PROBLEM TO WORK ON:
Write every record out again exactly, and keep images out of it.

Data extracted from a collection:

────────────────

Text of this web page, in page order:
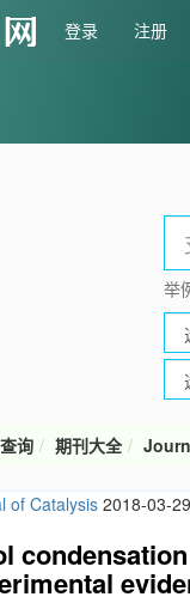
登录 注册
举
询 期刊大全
of Catalysis 2018-03-29
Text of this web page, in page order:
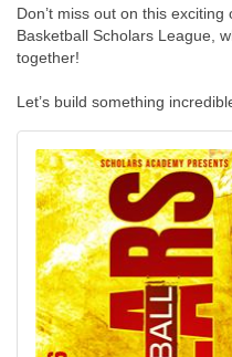
Don’t miss out on this
Basketball Scholars League,
together!
Let’s build something
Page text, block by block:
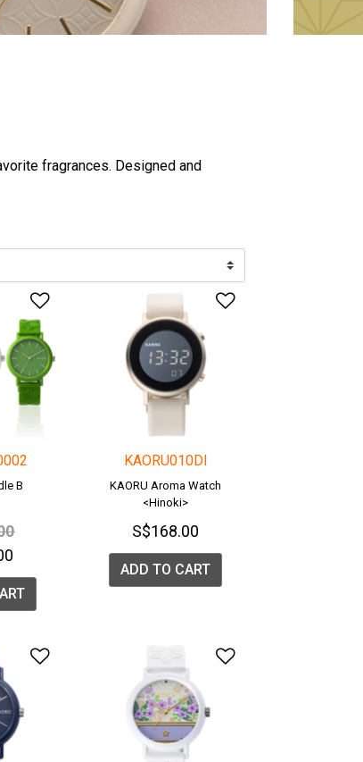
fragrances. Designed and
Add to Wishlist
B
from
to
Add to
KAORU010DI
KAORU Aroma Watch
<Hinoki>
S$168.00
ADD TO CART
Add to Wishlist Add to
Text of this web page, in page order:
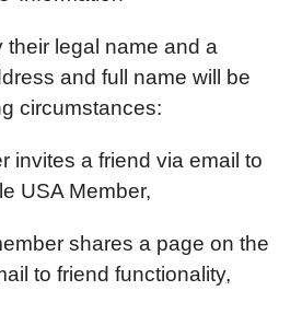
their legal name and a
and full name will be
circumstances:
invites a friend via email to
USA Member,
shares a page on the
to friend functionality,
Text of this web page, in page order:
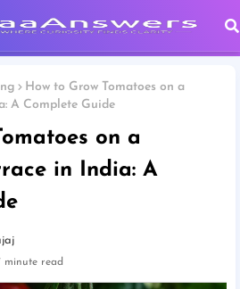
How to Grow Tomatoes on a
A Complete Guide
on a
in India: A
minute read
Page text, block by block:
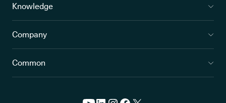
Knowledge
Company
Common
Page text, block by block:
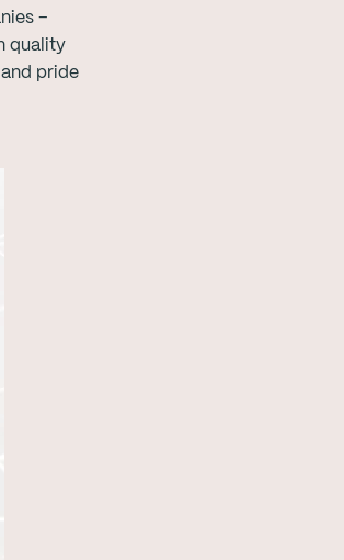
–
quality
pride
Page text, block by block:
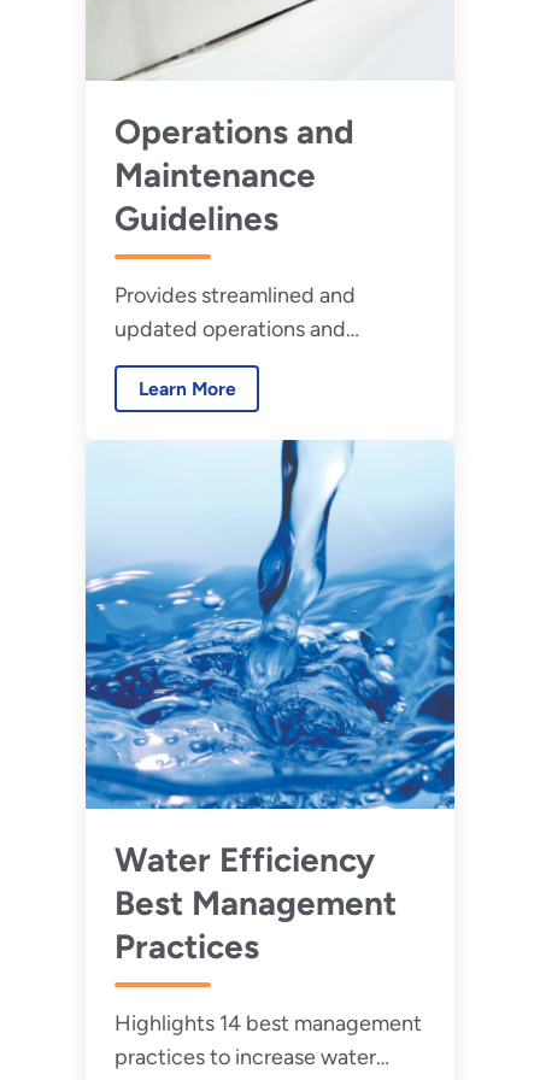
Operations and
Maintenance
Guidelines
Provides streamlined and
updated operations and
maintenance guidelines for
water-using equipment.
Learn More
Water Efficiency
Best Management
Practices
Highlights 14 best management
practices to increase water
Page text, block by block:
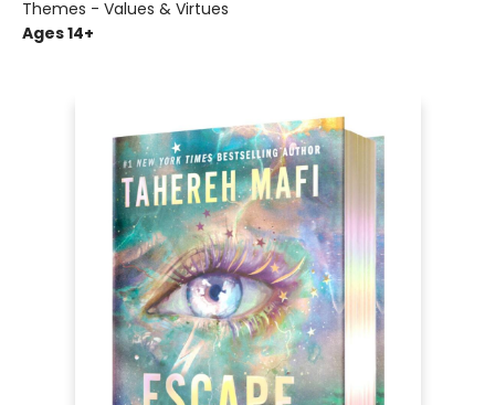
Themes - Values & Virtues
Ages 14+
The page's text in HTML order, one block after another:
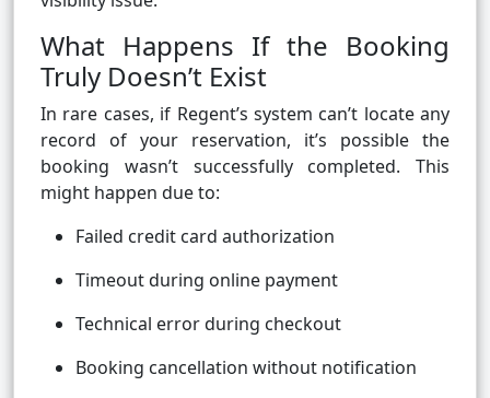
What Happens If the Booking
Truly Doesn’t Exist
In rare cases, if Regent’s system can’t locate any
record of your reservation, it’s possible the
booking wasn’t successfully completed. This
might happen due to:
Failed credit card authorization
Timeout during online payment
Technical error during checkout
Booking cancellation without notification
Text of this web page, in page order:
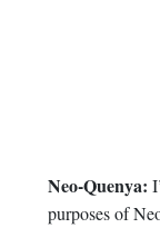
Neo-Quenya:
purposes of
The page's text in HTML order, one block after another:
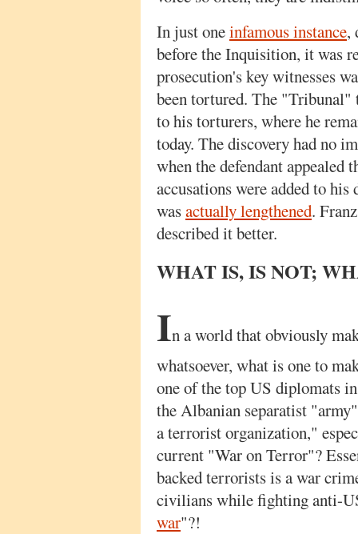
In just oneinfamous instance,
before the Inquisition, it was
prosecution's key witnesses
been tortured. The "Tribunal"
to his torturers, where he
today. The discovery had no
when the defendant appealed
accusations were added to his
wasactually lengthened.
described it better.
WHAT IS, IS NOT;
In a world that obviously
whatsoever, what is one to
one of the top US diplomats
the Albanian separatist
a terrorist organization,"
current "War on Terror"?
backed terrorists is a war
civilians while fighting anti-
war"?!
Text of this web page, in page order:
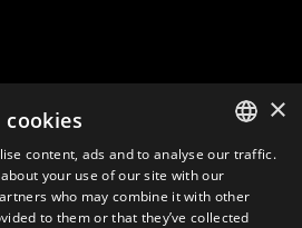
ENGLISH
×
cookies
content, ads and to analyse our traffic.
your use of our site with our
who may combine it with other
to them or that they’ve collected
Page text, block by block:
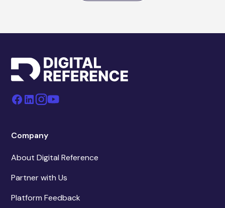
Company
About Digital Reference
Partner with Us
Platform Feedback

────────────────

RESULT BELOW:
Text of this web page, in page order:
登录 注册
举
询 期刊大全
of Catalysis 2018-03-29
Text of this web page, in page order:
Don’t miss out on this
Basketball Scholars League,
together!
Let’s build something
Page text, block by block:
fragrances. Designed and
Add to Wishlist
B
from
to
Add to
KAORU010DI
KAORU Aroma Watch
<Hinoki>
S$168.00
ADD TO CART
Add to Wishlist Add to
Text of this web page, in page order:
their legal name and a
and full name will be
circumstances:
invites a friend via email to
USA Member,
shares a page on the
to friend functionality,
Text of this web page, in page order:
How to Grow Tomatoes on a
A Complete Guide
on a
in India: A
minute read
Page text, block by block:
Knowledge
Company
Common
Page text, block by block:
–
quality
pride
Page text, block by block:
Operations and
Maintenance
Guidelines
Provides streamlined and
updated operations and
maintenance guidelines for
water-using equipment.
Learn More
Water Efficiency
Best Management
Practices
Highlights 14 best management
practices to increase water
Page text, block by block:
Themes - Values & Virtues
Ages 14+
The page's text in HTML order, one block after another:
What Happens If the Booking
Truly Doesn’t Exist
In rare cases, if Regent’s system can’t locate any
record of your reservation, it’s possible the
booking wasn’t successfully completed. This
might happen due to:
Failed credit card authorization
Timeout during online payment
Technical error during checkout
Booking cancellation without notification
Text of this web page, in page order:
Neo-Quenya:
purposes of
The page's text in HTML order, one block after another:
In just oneinfamous instance,
before the Inquisition, it was
prosecution's key witnesses
been tortured. The "Tribunal"
to his torturers, where he
today. The discovery had no
when the defendant appealed
accusations were added to his
wasactually lengthened.
described it better.
WHAT IS, IS NOT;
In a world that obviously
whatsoever, what is one to
one of the top US diplomats
the Albanian separatist
a terrorist organization,"
current "War on Terror"?
backed terrorists is a war
civilians while fighting anti-
war"?!
Text of this web page, in page order:
ENGLISH
×
cookies
content, ads and to analyse our traffic.
your use of our site with our
who may combine it with other
to them or that they’ve collected
Page text, block by block:
Company
About Digital Reference
Partner with Us
Platform Feedback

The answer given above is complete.